Last month, two social media accounts for the U.S. Central Command were hacked. Hostile messages and videos were uploaded onto their Twitter and YouTube accounts by individuals operating under the name CyberCaliphate claiming allegiance to the Islamic State. Additionally, the hackers posted various U.S. military documents, in an attempt to claim they had access to important documents, though upon review the documents were ones which Central Command claims contained no classified information.
The Washington Post wrote that though this case of “cybervandalism” was not terribly detrimental, “the incident is nevertheless embarrassing to the U.S. military” and a “public relations victory for the Islamic State”. They mention that this social media take-over should be viewed more as propaganda than a danger to national security. While hacking a Twitter account is not the most onerous task for an experienced individual, this case is part of a larger cyberwar currently looming.
Cyberwarfare and Cyber war games
Dan Lamothe recognizes that this display of cybervandalism has a higher likelihood of being from Islamic State sympathizers rather than a direct hack from ISIS. Regardless, it is known that ISIS continues to recruit and train a team of hackers with their sights set on far loftier targets than social media. Western countries are showing signs that they are ready to counter and prepare for attack.
The U.S. and U.K. have agreed to conduct cyber war games with the goal of pointing out holes in the other country’s digital armour. This is the first cooperative measure of its kind between the two countries. Dave Lee for the BBC notes that “the first war game will involve the Bank of England and commercial banks, targeting the City of London and Wall Street.” Lee’s article focuses on the difficulties of reporting on cyber war since the “battle” is largely under the radar or classified. Unlike traditional war, a cyber attack could target a company, organization and governmental institution from anywhere and from anyone.

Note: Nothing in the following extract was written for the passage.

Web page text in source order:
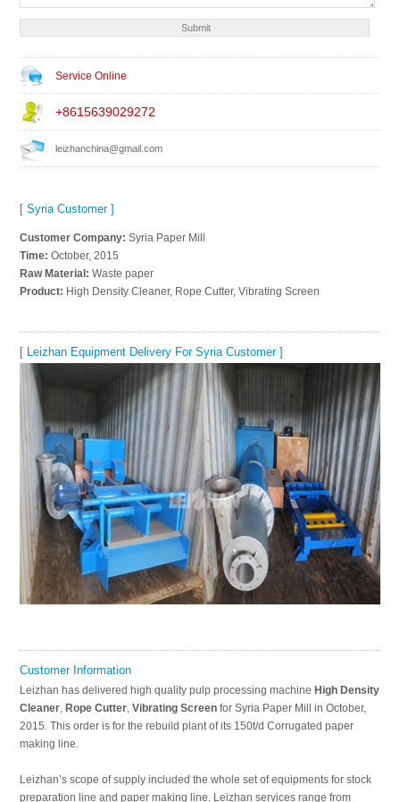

Many large companies or organizations hire outside computer security experts to intentionally hack their systems to point out flaws, weaknesses or exposures. This is known as a “penetration test”, where the techniques of hackers are used to uncover weaknesses before they can be exploited for malicious intent.
Mark Ward for the BBC differentiates cyber war games from penetration tests by looking beyond which technology or data is being targeted to which people are potential liabilities.
“War games are a step up from these tests [penetration tests] because staff inside a firm are taking a more active role. They know they are going to come under attack and have to show how they would respond to whatever is thrown at them. Penetration tests target computers and war games test the people.”
IT Security is a People Issue
Along with the social media breach mentioned earlier, other recent hacks include a recent cyber-attack to Malaysia Airlines, the networks of Sony’s PlayStation and Microsoft’s Xbox and JP Morgan Chase. Specifically, in the case of JP Morgan, the hack was not achieved with sophisticated software, but with an employee’s stolen login credentials.
The recent events prove that during a cyber war, private companies are not removed from the government. They must be aware that they too are at risk of being targeted by hackers on the agenda of a militant group.
InfoWorld is rethinking organization security measures for the new world. In their recent article they take a similar approach to IT security as those practiced in cyberwar games with more of a focus on people than technology.
“There is no technology silver bullet for security, and automating people out of the security equation has the perverse result of making people lazy or uncaring about security. After all, IT will take care of it, and take the blame when there’s a leak or breach.
That’s why a security strategy for today must change the primary defense emphasis from devices to people. The key successful attacks today involve people, whether those using social engineering methods such as phishing to physically putting interception hardware on automated sales terminals.”
IT professionals need to be security experts that not only protect the data and technologically, but they must also educate and empower other employees on their active role in security. “In other words, stop treating your people as a problem to contain and instead begin making them part of the solution.” In this changing environment, it is essential that companies maintain the trust of their clients and employees by taking proactive measures to prepare for the increased threat of cyber attacks.